Added Lucchino: “[Francona] doesn’t believe it was us. He personally has said that since the book has come out. As I said, oftentimes things get translated by Dan Shaughnessy. And we all know Dan is a distinctive kind of negative, wise-guy style. He’s not likely to win any prizes for American history. … I’ll take what Tito’s said recently as a better measurement of how he feels.”
On the Red Sox being predicted to finish at or near the bottom of the AL East: “I’m OK with that. My sense is that the expectations, or the prognosticators or the pundits, whatever, they are more often wrong than right. It’s a very complicated game, very difficult to project success. I can only point back to the last couple of years and the kind of success they predicted for us in 2011 and the catastrophe that it ended up being. So, I take it with a grain of salt. I kind of prefer being the underdog, being the scrappy, hard-charging team that people don’t expect much from. I think that’s maybe a bit of a competitive advantage. If we fall into that category, so be it. I just don’t think that these preseason guesses are likely to mean very much.”
On David Ortiz being slowed by a heel injury: “I’m encouraged that he kept up with his rehab over the offseason. He’s had some agility drills that he’s demonstrated to our medical team, the current condition. And as long as he’s ready to go when the bell goes off on Opening Day, that’s good enough for me.”

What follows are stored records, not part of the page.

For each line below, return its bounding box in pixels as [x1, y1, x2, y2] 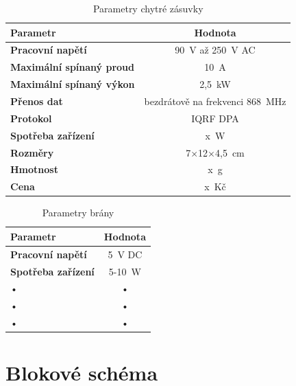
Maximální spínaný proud [10, 60, 134, 74]
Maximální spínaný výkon [10, 77, 135, 91]
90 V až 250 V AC [175, 43, 256, 57]
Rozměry [10, 145, 54, 159]
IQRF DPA [191, 111, 239, 125]
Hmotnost [10, 162, 58, 177]
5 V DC [108, 247, 143, 261]
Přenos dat [10, 93, 63, 108]
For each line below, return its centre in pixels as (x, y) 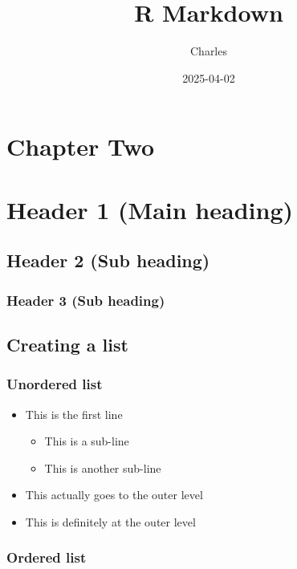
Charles (208, 51)
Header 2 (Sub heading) (108, 260)
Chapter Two (81, 146)
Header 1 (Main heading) (150, 209)
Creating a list (67, 344)
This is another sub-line (103, 467)
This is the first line (74, 414)
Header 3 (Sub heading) (86, 300)
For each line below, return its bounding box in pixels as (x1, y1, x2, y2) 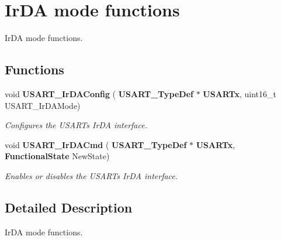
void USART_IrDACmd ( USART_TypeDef (5, 138, 187, 150)
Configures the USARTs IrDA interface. (5, 119, 147, 131)
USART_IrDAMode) (5, 99, 81, 111)
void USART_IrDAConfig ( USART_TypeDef (5, 87, 193, 100)
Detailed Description (5, 198, 133, 216)
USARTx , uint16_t (203, 87, 276, 100)
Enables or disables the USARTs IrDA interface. (5, 169, 178, 181)
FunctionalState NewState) (5, 150, 110, 162)
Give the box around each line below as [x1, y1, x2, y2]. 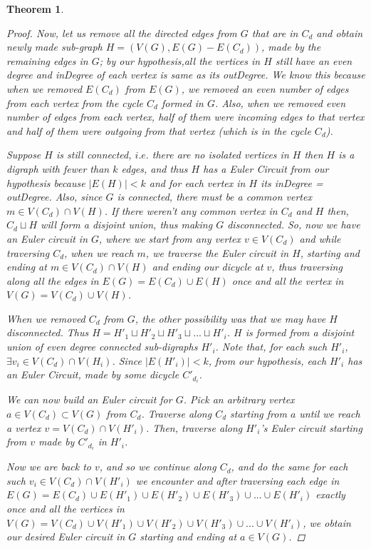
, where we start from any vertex [99, 231, 241, 246]
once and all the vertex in [231, 273, 344, 288]
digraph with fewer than [6, 161, 110, 176]
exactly [315, 487, 345, 502]
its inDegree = [261, 175, 323, 190]
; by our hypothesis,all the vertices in [99, 53, 261, 68]
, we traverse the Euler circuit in [145, 245, 289, 260]
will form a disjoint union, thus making [41, 217, 213, 232]
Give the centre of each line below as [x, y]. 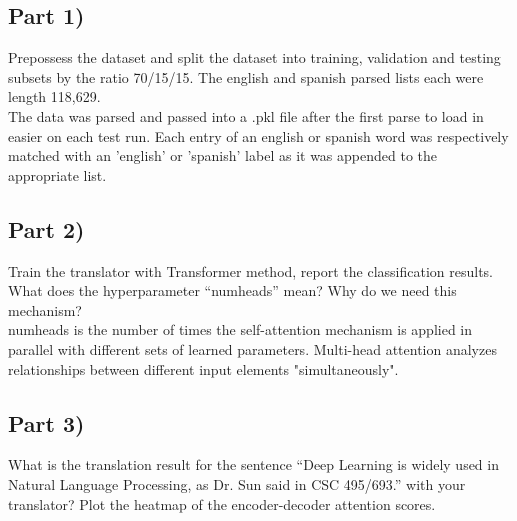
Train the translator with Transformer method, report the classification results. [251, 270]
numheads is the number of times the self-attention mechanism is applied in [240, 329]
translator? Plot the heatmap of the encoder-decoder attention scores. [222, 503]
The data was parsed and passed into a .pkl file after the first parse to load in [246, 115]
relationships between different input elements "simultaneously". [203, 368]
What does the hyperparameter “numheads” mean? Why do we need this [232, 290]
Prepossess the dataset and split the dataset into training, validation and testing [254, 57]
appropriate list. [57, 174]
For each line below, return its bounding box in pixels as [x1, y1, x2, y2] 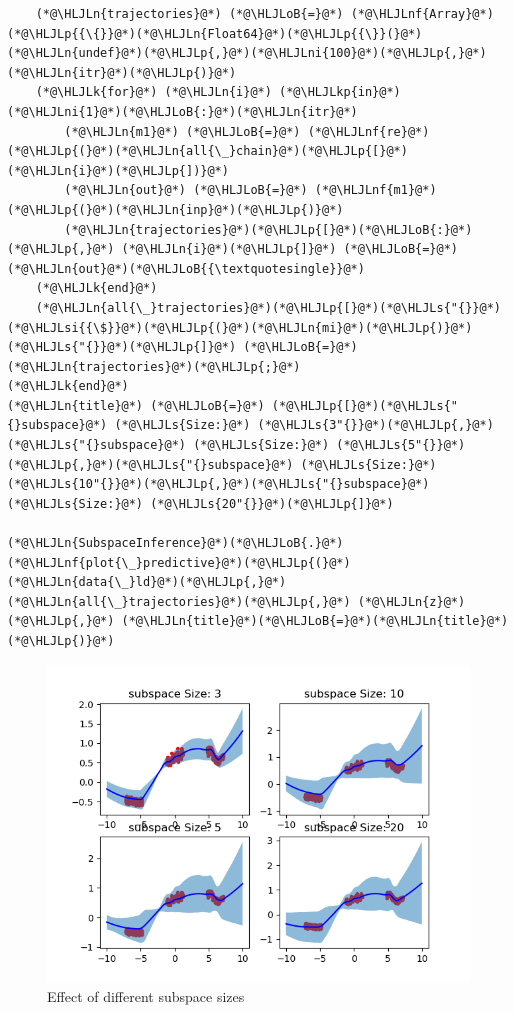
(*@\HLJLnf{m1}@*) [314, 183, 437, 198]
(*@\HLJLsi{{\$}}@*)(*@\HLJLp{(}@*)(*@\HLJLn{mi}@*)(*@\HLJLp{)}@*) [7, 320, 473, 335]
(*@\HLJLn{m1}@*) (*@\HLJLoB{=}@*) [64, 124, 301, 139]
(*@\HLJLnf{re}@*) [307, 124, 430, 139]
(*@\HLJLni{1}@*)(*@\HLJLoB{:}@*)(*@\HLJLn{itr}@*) [7, 104, 358, 119]
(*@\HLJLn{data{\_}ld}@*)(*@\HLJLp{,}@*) [7, 575, 287, 590]
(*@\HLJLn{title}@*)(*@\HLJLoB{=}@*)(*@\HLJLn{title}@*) [121, 614, 509, 629]
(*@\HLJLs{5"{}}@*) [336, 438, 466, 453]
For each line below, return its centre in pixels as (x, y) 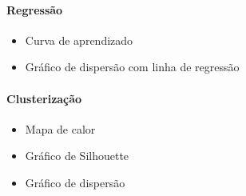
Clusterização (44, 98)
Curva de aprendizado (79, 40)
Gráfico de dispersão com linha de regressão (132, 67)
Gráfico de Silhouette (77, 156)
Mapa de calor (60, 128)
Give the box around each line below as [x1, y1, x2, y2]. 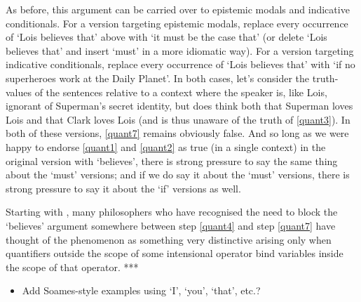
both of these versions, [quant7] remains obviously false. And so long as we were [6, 126, 349, 140]
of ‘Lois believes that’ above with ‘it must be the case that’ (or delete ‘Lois [6, 29, 327, 44]
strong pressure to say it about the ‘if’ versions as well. [6, 180, 241, 195]
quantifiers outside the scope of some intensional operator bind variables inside [6, 246, 343, 261]
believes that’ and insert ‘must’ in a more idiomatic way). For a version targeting [6, 43, 354, 58]
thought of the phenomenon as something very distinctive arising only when [6, 232, 332, 247]
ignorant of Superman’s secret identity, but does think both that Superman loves [6, 98, 353, 113]
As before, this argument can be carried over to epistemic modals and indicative [6, 2, 350, 16]
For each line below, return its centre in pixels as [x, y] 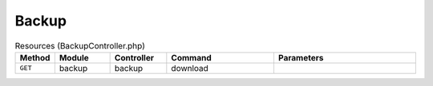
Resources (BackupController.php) [80, 45]
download [190, 68]
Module [74, 57]
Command [191, 57]
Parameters [301, 57]
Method [35, 57]
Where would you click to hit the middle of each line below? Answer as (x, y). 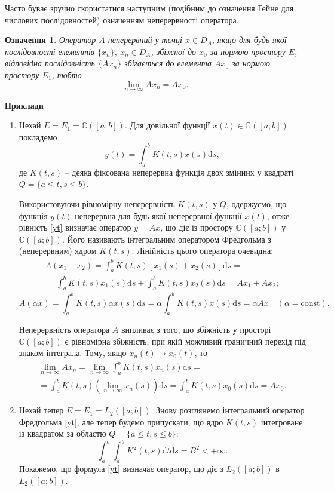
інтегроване (282, 421)
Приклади (24, 105)
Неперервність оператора (64, 329)
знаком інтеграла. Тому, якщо (73, 353)
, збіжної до (174, 51)
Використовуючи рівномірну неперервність (97, 204)
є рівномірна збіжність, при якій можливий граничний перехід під (185, 341)
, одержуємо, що (256, 204)
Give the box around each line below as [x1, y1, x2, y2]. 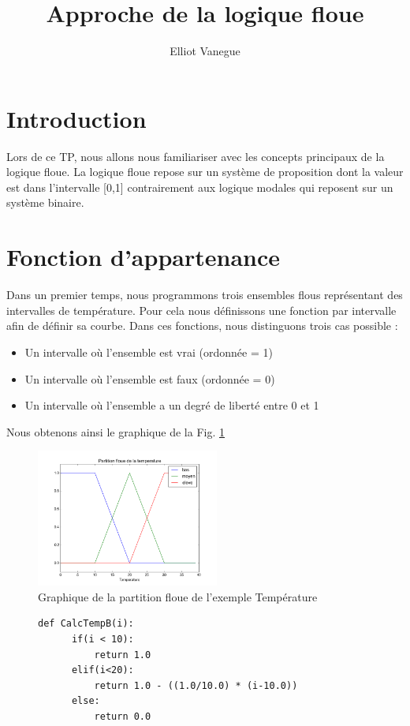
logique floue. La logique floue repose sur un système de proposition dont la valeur [6, 163, 404, 180]
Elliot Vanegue [170, 43, 240, 59]
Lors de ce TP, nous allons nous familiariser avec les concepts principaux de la [6, 148, 385, 164]
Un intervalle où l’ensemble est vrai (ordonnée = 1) [24, 343, 273, 360]
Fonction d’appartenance [6, 241, 281, 273]
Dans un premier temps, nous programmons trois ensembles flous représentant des [6, 286, 403, 303]
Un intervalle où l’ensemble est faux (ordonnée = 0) [24, 370, 275, 387]
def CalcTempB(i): [38, 618, 134, 630]
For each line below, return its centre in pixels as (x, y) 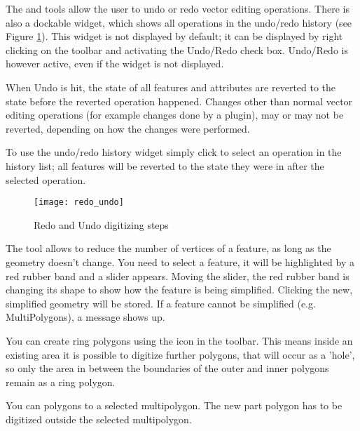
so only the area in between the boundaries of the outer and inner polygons (167, 368)
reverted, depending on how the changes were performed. (128, 128)
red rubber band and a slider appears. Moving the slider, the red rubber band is (178, 276)
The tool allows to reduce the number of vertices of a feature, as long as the (168, 248)
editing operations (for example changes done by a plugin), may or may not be (175, 115)
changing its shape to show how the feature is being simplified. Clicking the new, (179, 290)
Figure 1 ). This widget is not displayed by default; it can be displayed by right (174, 36)
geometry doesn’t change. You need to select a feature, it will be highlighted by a (180, 261)
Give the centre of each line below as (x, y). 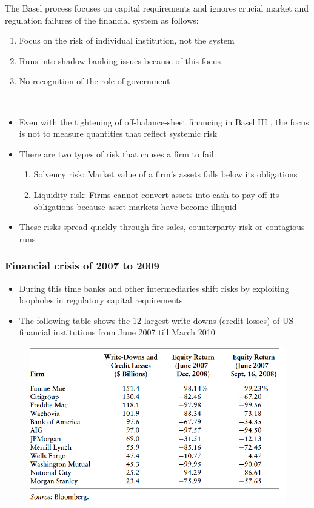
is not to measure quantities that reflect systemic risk (118, 134)
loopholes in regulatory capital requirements (101, 300)
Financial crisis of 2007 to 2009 (82, 266)
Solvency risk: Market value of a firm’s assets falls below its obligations (165, 174)
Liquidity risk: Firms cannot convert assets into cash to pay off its (156, 194)
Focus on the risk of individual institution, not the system (127, 40)
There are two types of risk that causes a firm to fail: (118, 153)
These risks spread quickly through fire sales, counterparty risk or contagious (162, 227)
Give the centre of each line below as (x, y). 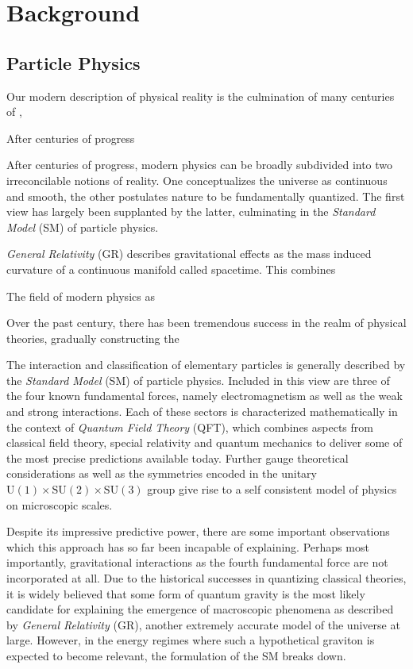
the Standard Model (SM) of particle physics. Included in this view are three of (198, 380)
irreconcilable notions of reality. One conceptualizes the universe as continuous (197, 180)
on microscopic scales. (60, 504)
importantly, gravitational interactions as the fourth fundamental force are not (197, 562)
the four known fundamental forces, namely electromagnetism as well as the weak (205, 396)
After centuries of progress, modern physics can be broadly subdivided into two (200, 165)
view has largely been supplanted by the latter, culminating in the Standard (191, 211)
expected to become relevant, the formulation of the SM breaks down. (176, 655)
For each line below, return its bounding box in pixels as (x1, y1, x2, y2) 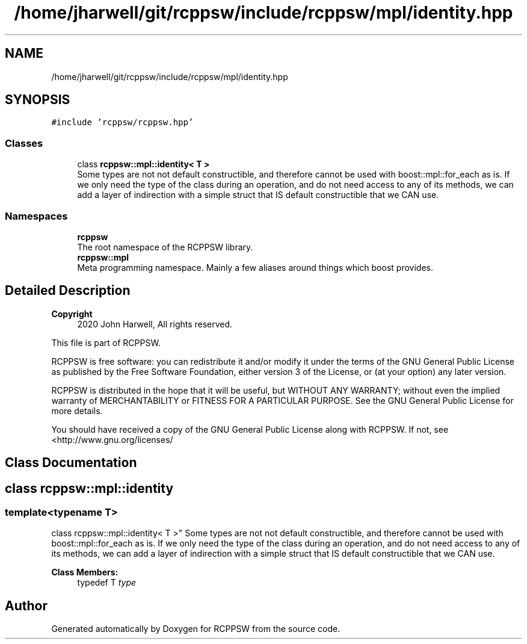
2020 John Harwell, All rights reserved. (77, 318, 233, 329)
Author (5, 598, 48, 613)
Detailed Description (5, 283, 131, 299)
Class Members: (51, 567, 119, 578)
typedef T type (77, 577, 137, 588)
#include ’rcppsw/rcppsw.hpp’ (51, 117, 194, 128)
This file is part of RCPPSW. (51, 337, 161, 348)
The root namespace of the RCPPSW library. (77, 241, 253, 252)
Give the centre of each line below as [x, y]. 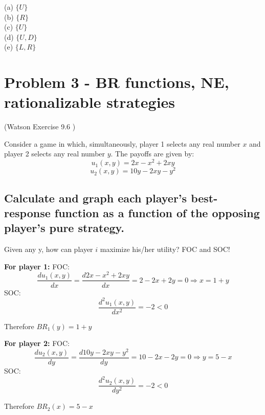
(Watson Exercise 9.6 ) [40, 126]
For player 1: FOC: [37, 266]
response [27, 213]
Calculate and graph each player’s [96, 198]
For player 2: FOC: [37, 343]
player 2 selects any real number [55, 154]
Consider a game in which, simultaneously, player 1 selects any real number [122, 143]
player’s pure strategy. [64, 228]
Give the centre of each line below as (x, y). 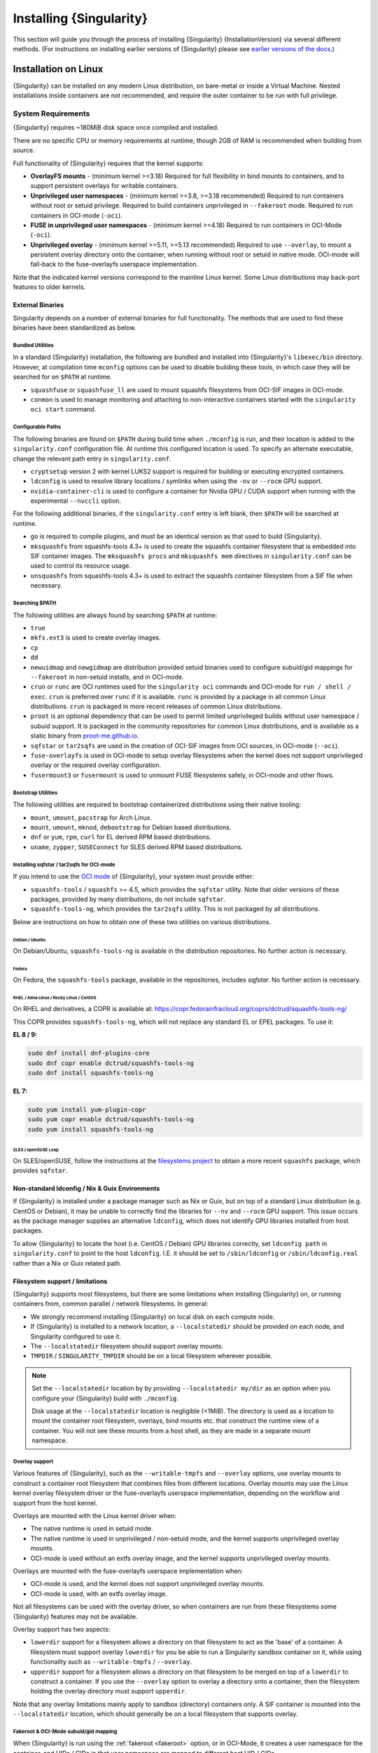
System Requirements (51, 114)
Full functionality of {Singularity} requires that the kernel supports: (108, 163)
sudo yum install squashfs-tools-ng (91, 1129)
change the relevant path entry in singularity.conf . (92, 459)
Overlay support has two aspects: (62, 1629)
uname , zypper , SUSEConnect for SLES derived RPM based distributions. (136, 847)
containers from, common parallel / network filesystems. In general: (111, 1304)
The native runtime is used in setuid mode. (92, 1529)
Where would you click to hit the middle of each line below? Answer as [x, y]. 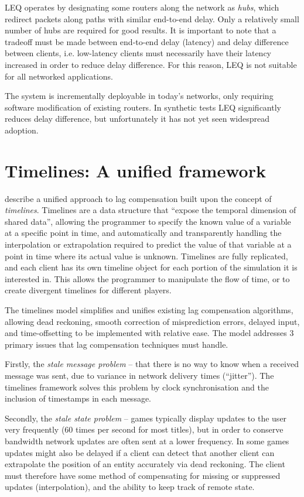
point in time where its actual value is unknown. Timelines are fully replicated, [146, 256]
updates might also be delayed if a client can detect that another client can [140, 452]
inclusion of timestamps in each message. [78, 398]
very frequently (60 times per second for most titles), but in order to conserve [144, 429]
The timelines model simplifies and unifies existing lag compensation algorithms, [149, 310]
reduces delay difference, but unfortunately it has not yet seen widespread [137, 119]
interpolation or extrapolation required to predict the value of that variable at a [148, 244]
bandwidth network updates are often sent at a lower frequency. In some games [147, 441]
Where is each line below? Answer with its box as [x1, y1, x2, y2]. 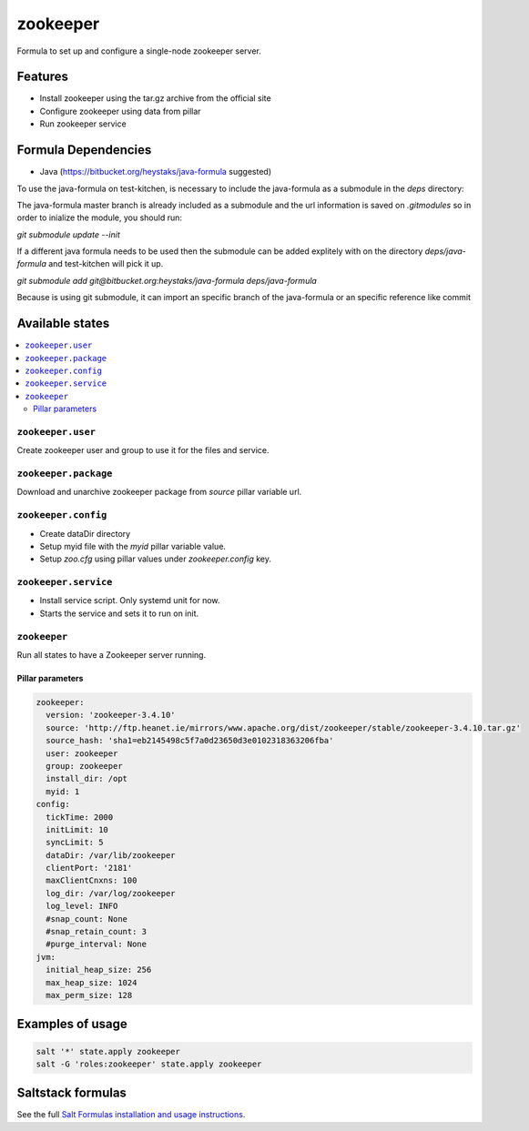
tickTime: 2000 [46, 812, 114, 823]
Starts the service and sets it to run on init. [39, 608, 199, 619]
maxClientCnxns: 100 [46, 875, 137, 886]
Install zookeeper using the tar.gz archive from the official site [39, 93, 272, 104]
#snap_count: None [46, 914, 127, 924]
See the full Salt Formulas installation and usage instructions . [16, 1109, 246, 1120]
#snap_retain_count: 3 [46, 926, 148, 937]
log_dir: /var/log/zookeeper [46, 888, 177, 898]

On the team’s strategy regarding free agents, and in particular a player such as Josh Hamilton: “When it comes to Hamilton and any sort of large-ticket free agent, we have shifted our focus a bit, to be sure. We’ve been obvious about that, and I think I’ve spoken publicly about that. We are highly skeptical of long-term deals. I think the body of evidence in baseball over many, many years demonstrates the inefficiency of those things, and the ineffectiveness of those kind of contracts. So, we will be careful. But we will never exclude the possibility of some exceptions to the rule. I think we have to keep all avenues open. There was discussion about Hamilton. But when it became clear that it was likely to be a five-, six-, seven-year contract, we thought there was a better way to redeploy the money we had saved from similar long-term contracts.”